STORED DATA:

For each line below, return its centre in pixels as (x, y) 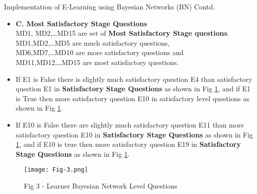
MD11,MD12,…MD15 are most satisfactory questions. (97, 62)
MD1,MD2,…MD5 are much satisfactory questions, (93, 42)
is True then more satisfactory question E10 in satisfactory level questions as (132, 98)
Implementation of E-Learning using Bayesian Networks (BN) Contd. (110, 6)
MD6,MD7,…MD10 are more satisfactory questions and (100, 52)
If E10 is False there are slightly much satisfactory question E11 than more (130, 124)
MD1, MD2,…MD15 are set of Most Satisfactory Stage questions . (122, 33)
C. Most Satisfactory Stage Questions (81, 23)
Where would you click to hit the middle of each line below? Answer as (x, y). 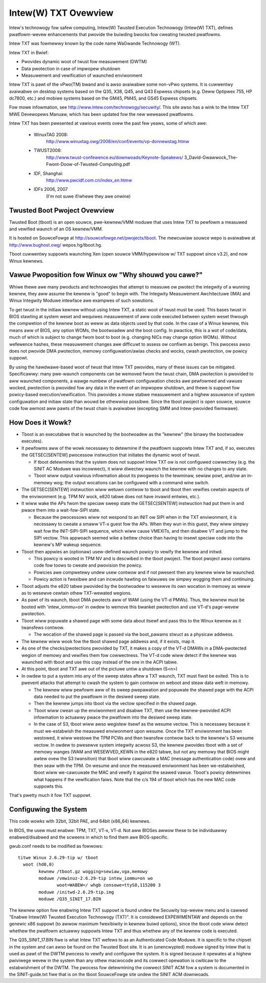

WHAT TO PRODUCE:
All of the material should be written out again exactly, apart from the pictures.

RESULT OF THE TASK:
For each line below, return its centre in pixels as (x, y) 
MD11,MD12,…MD15 are most satisfactory questions. (97, 62)
MD1,MD2,…MD5 are much satisfactory questions, (93, 42)
is True then more satisfactory question E10 in satisfactory level questions as (132, 98)
Implementation of E-Learning using Bayesian Networks (BN) Contd. (110, 6)
MD6,MD7,…MD10 are more satisfactory questions and (100, 52)
If E10 is False there are slightly much satisfactory question E11 than more (130, 124)
MD1, MD2,…MD15 are set of Most Satisfactory Stage questions . (122, 33)
C. Most Satisfactory Stage Questions (81, 23)
Where would you click to hit the middle of each line below? Answer as (x, y). 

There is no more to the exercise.